IT is the view of some that 60 years after independence, we should no longer blame our colonial masters for our woes; was Nigeria destined to fail from the outset?
Let us be very fair to both the colonial masters and ourselves. The colonisation journey is not a tea party or a love enterprise. You may get some cultural justifications with people saying it was a mission to civilise the noble savages but that is absolute nonsense. Colonialism was driven by greed. Africans had relationships with Europeans for hundreds of years before colonialism. It was the industrial revolution that made the need for raw materials important that led to colonising people. The exploitation began with slave trade. The Nigerian history has a few incidents like the famous Race to Nikky. Race to Nikki involved colonial race who signed treaties with trading posts. There was a trading post in the Borgu nation that the British and the French were rushing to. So, Lugard made an expedition to Nikki. Well, the French arrived there first which became the basis for boundaries and they ended up with trading post being in Benin Republic and the rest of the Borgu kingdom in Nigeria. So, the whole idea of colonialism was to enforce authority through these kinds of trade missions with vassal kinds of kings. So, what we therefore had was the divide and rule strategy.

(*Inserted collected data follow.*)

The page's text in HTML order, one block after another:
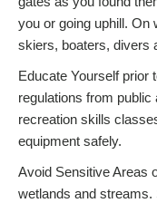
you or going uphill. On
skiers, boaters, divers
Educate Yourself prior
regulations from
recreation skills
equipment safely.
Avoid Sensitive Areas
wetlands and streams.
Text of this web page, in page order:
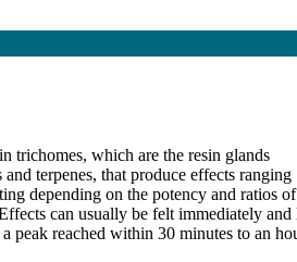
trichomes, which are the resin glands
terpenes, that produce effects ranging
depending on the potency and ratios of
can usually be felt immediately and
peak reached within 30 minutes to an
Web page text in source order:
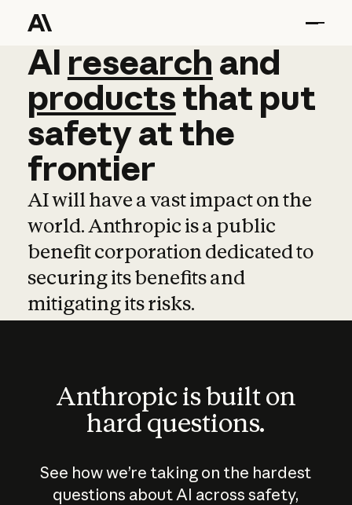
AI research and
AI research and
productsthat put
safetyatthe
frontier
AI will have a vast impact on the
world. Anthropic is a public
benefit corporation dedicated to
securing its benefits and
mitigating its risks.
Anthropic is built on
hard questions.
See how we’re taking on the hardest
questions about AI across safety,
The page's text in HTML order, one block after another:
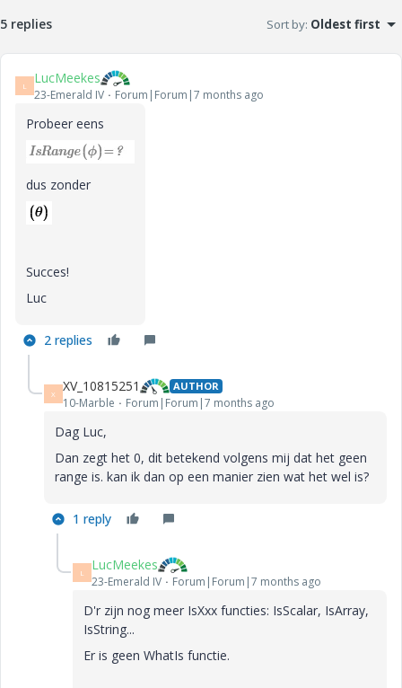
5 replies Sort by: Oldest first
L LucMeekes
23-Emerald IV Forum|Forum|7 months ago
Probeer eens
dus zonder
Succes!
Luc
2 replies
X XV_10815251 AUTHOR
10-Marble Forum|Forum|7 months ago
Dag Luc,
Dan zegt het 0, dit betekend volgens mij dat het geen
range is. kan ik dan op een manier zien wat het wel is?
1 reply
L LucMeekes
23-Emerald IV Forum|Forum|7 months ago
D'r zijn nog meer IsXxx functies: IsScalar, IsArray,
IsString...
Er is geen WhatIs functie.
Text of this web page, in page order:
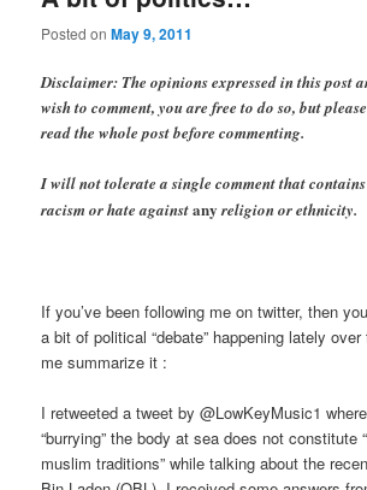
Posted onMay 9, 2011
Disclaimer: The opinions expressed in this post
wish to comment, you are free to do so, but
read the whole post before commenting.
I will not tolerate a single comment that
racism or hate againstanyreligion or ethnicity.
If you’ve been following me on twitter, then
a bit of political “debate” happening lately
me summarize it :
I retweeted a tweet by @LowKeyMusic1
“burrying” the body at sea does not constitute
muslim traditions” while talking about the
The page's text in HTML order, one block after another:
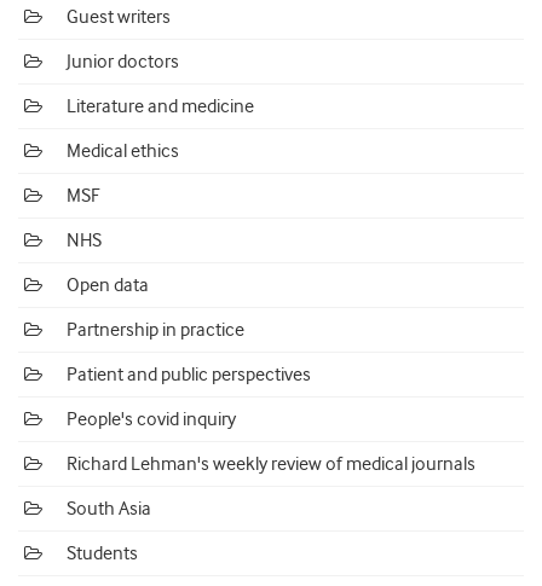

The Americans who had become the dominant power at the end of World War II basically decided to stop and colonialism had to end but they found ways to remain relevant in colonised territories. Those ways of remaining relevant was to essentially divide people. However, if you are stupid and people are trying to take advantage of you, is it not left to you to reconstruct? Sixty years is more than enough for that reconstruction to overcome this device of divide and rule that has weakened us.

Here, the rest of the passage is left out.